Quote:Original post by lightbringer
A couple of comments: I don't see anything in there about game objects / entities, inter-object and intra-object communication, artificial intelligence, scene composition, visual partitioning, actual renderer design (plus sorting / render queues), or high-level code like the gameloop or handling of game states. Also, I'm not sure it's possible to create a generic engine that can handle any kind of game - and with your current description, people would still have to build their own engine on top of yours before they can make a game with it.

I think you will quickly run into these issues as you build games alongside the engine, though, which you are planning to do. That's a good idea anyway. What kind of games are you looking to build?

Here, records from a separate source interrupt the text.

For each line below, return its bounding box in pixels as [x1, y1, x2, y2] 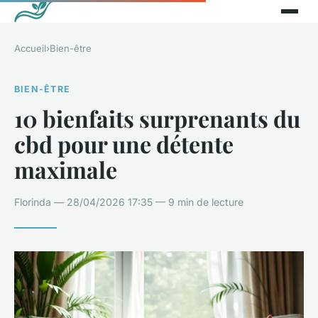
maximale [14, 153, 117, 185]
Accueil [14, 43, 46, 54]
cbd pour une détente [14, 128, 234, 159]
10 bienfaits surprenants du [14, 102, 300, 133]
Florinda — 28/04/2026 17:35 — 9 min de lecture [14, 195, 243, 208]

Good call on the game entities. I don't actually make the games with this thing, I work in a two man team and do the engine work, he makes cool stuff with it. The actual game part of it slipped my mind i guess.
As far as AI is concerned I don't know how to make that into an engine, I kinda figured that would have to be on a per project basis, unless you were thinking of putting basic AI stuff in there like pathfinding A* stuff.
For the rending design, visual partitioning stuff, I'll admit that I'm relatively new when it comes down to the 3D part, which is part of the reason for this project in the first place. I have an understanding of what they are and how they work, just no idea how to implement them, so any resources on that would be helpful.
Games states and gameloop I'm not sure on. I've always done my games procedurally. I just create a new thread after I show my window and run all of the game code there. I've tried doing the finite state machine thing, if that's what you're talking about, and I can't imagine that being the way most engines go, so again, resources on those topics would be super helpful.

The idea behind the generic engine was to be something that would be capable of handling single and multiplayer, 2 & 3D versions of games ranging from gradius to metriod to devil may cry to an RPG or an RTS. I realize that there are varying components that don't overlap in those genres, but the goal here was to make something of a backbone, that would handle all of the major components and leave the game developer to setup and use them to create the desired game. I'm not intending it to be an FPS engine, but give the user the option to import his world and character data, throw in some bullet entities and drop a camera at eye level to recreate that effect. I may be over ambitious in this respect and if I am I want to know so I know where I need to cut back and what I can realistically hope for.

concerning the games I plan to make I have 6 games designed already that will be reliant on this engine to see the light of day, a traditional japanese style RPG, gradius style space-flight game, action game, action-puzzle game (think Devil may cry), tactical RPG and an RTS. I have no delusions on time, I'm kinda thinking life's work level of project here, I mostly want to get the engine done so I can dink out small games for fun here and there and have it not take too much time.

Thanks for the input, greatly appreciate it.
Hi,

Just one thing to add. You seem to have defined target platform specs and listed a few things you need. However, I think you miss one mandatory spec for your engine: what will be the target games your engine is designed for. This spec is the one from which you will be able to derive the engine development priority list.

Ghostly yours,
Red.
Ghostly yours,Red.
Quote:Original post by Red Ghost
I think you miss one mandatory spec for your engine: what will be the target games your engine is designed for.


Quote:Original post by EmpyrealHel
This engine needs to be able to accomodate any game type.


I Don't think he did.

Quote:Original post by BosskIn Soviet Russia, you STFU WITH THOSE LAME JOKES!